Марк Аврелий (как бы размышляя вслух). Позволь мне сказать тебе – и пусть не смущает и не гневит тебя мое «ты»; так обращаемся мы друг к другу; так можешь обращаться ко мне и ты – позволь сказать, что человека оправдывают или обличают его дела. По делам судят боги о человеке и по его делам назначают ему посмертную участь. У тебя – я вижу – есть склонность к философствованию. Погляди на людей во все времена. Не одним и тем же заняты они? Рожают и воспитывают детей, трудятся, льстят, подозревают, злоумышляют, ропщут на настоящее… Что сталось с их жизнью? 1де они, эти поколения? 1де те, которые, как ты, были обольщены красотой бытия? Их нет. Они сгинули. Даже имен их не хранит обманчивое время.
Горюнов (пожимая плечами). Наверное. Но я слишком привязан к этой, земной жизни. Я не могу представить себе, что меня не будет, но останется любимая мной березовая роща, прозрачная речка, охвативший небосвод яростный пожар заката и нежно-розовая полоса на еще темном небе в час восхода. Меня забудут?
Марк Аврелий (твердо). Несомненно.
Горюнов (с улыбкой). У меня дочь, внучка…
Внучка (горячо). Дедушка, мы с мамой тебя всегда будем помнить! Но ты не умирай!
Марк Аврелий (с легкой насмешкой, потом серьезно). Если тебя это утешает… Но мой тебе совет: проведи оставшееся время в согласии с пронизывающим все бытие разумом Целого, а затем расстанься с жизнью так же легко, как падает созревшая олива. В конце концов, оглянись назад – там безмерная бездна времени, взгляни вперед – там другая беспредельность. Какое же значение имеет, в сравнении с этим, разница между тем, кто прожил три дня, и прожившим три человеческих жизни?

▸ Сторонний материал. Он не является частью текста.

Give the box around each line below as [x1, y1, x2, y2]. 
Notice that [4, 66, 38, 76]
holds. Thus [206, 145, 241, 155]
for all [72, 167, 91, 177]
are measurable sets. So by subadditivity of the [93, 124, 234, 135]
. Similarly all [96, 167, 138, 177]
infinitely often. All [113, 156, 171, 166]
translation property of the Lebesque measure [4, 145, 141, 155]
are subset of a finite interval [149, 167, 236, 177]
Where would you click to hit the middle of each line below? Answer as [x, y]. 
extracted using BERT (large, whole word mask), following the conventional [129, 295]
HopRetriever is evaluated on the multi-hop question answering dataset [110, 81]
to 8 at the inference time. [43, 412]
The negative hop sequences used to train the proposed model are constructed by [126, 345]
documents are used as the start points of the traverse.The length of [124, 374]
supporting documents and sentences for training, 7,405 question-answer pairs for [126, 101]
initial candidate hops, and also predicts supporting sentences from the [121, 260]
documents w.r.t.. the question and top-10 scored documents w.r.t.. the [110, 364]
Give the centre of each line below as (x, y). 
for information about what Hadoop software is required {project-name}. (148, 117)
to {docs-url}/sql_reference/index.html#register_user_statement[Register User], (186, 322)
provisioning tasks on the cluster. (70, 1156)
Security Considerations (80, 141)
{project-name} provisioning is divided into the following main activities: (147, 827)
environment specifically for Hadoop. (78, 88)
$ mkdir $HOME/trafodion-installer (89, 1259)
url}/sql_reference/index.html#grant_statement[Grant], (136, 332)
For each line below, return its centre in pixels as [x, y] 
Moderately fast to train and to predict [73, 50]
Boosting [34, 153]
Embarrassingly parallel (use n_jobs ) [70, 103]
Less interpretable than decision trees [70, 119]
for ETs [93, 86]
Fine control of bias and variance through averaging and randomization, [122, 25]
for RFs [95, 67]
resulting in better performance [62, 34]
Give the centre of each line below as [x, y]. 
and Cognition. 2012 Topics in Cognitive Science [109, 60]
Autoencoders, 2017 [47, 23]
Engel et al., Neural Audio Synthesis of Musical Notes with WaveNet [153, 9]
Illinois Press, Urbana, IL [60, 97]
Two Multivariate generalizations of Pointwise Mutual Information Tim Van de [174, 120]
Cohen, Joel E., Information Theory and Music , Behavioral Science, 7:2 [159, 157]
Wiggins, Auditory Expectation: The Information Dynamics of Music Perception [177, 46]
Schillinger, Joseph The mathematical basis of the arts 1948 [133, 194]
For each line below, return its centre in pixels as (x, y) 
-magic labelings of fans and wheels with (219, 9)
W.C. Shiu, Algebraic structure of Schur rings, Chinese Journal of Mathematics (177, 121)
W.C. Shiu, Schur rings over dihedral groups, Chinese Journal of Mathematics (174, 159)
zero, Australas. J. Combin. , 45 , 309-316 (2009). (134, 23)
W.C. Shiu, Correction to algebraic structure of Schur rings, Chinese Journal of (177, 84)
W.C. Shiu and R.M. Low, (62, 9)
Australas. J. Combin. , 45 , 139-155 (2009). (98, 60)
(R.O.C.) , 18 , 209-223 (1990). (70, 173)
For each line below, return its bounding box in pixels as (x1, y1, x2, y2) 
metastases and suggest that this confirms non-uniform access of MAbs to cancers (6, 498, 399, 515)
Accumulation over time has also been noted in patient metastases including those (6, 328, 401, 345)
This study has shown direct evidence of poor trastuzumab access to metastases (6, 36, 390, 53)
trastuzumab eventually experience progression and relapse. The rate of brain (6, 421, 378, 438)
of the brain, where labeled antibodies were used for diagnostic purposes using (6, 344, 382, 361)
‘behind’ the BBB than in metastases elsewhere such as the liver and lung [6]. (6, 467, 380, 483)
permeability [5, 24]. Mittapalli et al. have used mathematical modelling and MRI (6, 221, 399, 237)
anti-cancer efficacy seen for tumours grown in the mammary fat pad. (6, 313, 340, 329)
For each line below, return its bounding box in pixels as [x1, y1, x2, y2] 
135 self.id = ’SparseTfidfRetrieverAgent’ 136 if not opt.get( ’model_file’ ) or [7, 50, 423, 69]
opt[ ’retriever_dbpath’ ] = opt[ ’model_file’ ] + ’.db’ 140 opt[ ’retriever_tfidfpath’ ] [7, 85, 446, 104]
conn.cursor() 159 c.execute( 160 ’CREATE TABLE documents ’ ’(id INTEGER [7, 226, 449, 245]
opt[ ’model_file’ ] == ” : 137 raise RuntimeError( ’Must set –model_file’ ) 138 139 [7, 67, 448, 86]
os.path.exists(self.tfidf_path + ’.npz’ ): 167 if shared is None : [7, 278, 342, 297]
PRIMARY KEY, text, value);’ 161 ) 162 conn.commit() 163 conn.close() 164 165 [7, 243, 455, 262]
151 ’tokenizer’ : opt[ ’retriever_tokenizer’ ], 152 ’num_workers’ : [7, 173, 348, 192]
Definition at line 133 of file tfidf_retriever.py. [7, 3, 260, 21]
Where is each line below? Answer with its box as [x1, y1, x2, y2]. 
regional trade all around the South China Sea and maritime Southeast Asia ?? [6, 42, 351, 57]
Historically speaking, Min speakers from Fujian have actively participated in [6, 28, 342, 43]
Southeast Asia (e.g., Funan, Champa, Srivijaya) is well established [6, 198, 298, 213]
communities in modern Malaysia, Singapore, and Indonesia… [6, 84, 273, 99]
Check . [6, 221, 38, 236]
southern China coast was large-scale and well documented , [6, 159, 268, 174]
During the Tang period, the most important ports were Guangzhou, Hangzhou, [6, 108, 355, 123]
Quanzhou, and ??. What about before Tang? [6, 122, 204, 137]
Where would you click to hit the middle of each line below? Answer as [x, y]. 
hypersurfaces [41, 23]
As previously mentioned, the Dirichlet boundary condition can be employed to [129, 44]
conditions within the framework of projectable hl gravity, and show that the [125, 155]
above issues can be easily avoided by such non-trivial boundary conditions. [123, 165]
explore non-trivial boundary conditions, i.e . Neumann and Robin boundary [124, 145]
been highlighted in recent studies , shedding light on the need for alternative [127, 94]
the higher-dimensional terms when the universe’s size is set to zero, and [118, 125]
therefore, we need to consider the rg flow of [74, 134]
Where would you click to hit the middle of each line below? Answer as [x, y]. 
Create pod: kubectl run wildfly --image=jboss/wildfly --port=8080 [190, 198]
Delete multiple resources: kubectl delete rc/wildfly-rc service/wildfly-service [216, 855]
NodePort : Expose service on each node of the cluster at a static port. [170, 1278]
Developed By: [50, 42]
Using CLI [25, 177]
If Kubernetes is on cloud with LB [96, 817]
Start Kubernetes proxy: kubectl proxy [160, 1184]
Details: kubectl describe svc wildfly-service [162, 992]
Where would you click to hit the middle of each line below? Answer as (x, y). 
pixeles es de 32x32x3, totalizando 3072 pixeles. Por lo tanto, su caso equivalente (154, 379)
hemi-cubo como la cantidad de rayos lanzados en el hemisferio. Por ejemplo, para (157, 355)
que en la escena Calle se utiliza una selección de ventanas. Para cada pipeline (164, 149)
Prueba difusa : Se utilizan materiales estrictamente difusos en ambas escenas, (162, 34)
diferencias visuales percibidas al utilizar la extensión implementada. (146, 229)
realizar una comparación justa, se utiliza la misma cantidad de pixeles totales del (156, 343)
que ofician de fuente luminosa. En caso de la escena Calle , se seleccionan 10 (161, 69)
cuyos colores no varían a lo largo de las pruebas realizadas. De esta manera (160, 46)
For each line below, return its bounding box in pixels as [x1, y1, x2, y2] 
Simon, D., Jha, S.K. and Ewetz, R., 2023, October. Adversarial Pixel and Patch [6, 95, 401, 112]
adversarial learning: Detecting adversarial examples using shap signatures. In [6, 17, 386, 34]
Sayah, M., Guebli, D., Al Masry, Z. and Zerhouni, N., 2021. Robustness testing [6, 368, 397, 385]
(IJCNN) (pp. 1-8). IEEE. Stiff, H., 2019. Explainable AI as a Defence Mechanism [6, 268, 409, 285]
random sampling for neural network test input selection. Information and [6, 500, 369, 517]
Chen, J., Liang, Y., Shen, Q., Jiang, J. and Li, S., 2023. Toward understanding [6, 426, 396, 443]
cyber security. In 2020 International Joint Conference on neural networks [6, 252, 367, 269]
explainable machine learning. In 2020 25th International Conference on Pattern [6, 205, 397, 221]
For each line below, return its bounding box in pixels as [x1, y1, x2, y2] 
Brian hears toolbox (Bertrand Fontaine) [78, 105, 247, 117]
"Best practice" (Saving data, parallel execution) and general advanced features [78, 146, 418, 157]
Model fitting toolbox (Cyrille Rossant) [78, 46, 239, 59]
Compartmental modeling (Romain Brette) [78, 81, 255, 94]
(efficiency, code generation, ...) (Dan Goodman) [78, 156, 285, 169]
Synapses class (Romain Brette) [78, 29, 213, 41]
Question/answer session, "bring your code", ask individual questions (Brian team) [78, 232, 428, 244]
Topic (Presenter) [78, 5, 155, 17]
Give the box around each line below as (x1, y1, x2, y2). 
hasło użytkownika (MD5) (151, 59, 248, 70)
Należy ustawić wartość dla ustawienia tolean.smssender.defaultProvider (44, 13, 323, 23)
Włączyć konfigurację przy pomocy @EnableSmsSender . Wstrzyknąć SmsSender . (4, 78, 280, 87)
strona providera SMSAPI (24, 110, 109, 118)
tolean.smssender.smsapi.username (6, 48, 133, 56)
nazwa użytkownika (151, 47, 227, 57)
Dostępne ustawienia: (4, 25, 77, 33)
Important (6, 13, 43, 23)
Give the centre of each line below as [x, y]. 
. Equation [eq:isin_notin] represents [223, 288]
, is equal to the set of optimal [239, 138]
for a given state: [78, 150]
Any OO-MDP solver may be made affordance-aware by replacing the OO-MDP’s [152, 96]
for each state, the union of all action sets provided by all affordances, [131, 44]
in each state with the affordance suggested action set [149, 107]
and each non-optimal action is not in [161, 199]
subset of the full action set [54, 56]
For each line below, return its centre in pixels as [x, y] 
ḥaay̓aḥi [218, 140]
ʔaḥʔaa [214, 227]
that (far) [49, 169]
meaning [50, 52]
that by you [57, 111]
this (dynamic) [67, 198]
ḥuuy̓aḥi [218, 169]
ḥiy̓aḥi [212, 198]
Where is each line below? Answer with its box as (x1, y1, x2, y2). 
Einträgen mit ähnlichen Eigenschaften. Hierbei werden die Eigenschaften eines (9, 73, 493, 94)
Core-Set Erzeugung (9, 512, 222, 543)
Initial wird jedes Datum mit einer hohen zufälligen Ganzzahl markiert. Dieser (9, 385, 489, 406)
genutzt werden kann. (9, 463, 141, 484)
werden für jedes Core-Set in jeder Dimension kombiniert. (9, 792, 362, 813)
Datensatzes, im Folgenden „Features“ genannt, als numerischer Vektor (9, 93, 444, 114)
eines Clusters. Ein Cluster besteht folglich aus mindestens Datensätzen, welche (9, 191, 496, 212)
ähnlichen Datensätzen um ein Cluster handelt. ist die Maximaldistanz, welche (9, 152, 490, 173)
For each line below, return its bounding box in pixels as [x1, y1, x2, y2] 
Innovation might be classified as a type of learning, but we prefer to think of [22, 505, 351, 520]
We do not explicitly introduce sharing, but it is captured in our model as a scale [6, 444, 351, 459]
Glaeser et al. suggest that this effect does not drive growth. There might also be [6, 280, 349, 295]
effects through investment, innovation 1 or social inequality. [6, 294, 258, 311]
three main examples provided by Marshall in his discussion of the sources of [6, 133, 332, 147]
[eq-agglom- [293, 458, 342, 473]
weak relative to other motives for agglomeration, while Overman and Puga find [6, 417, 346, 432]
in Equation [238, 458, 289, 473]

Горюнов (с печалью). Разница между тремя днями и тремя жизнями в масштабах вечности не имеет значения, я согласен; но если взять другой масштаб – человеческий, то будет видна огромная разница. Но ты прав – я постараюсь провести последние мои дни в согласии с тем, что ты называешь Целым и наделяешь его разумом. Перед лицом вечности надо подвести окончательный итог, обозреть прожитое, раскаяться в дурном – ибо трудно человеку прожить свой век, никого не обидев, не солгав, не проявив малодушия… И со скорбью признать, что великое множество дней твоей жизни ушло на суету, на мелочь, о которой и вспомнить будет нечего. На какие-то пустые увлечения, в которых жизнь сгорает, как хворост, – с тем, чтобы с надеждой и верой…
(он повторяет) именно с надеждой и верой перейти в другое существование.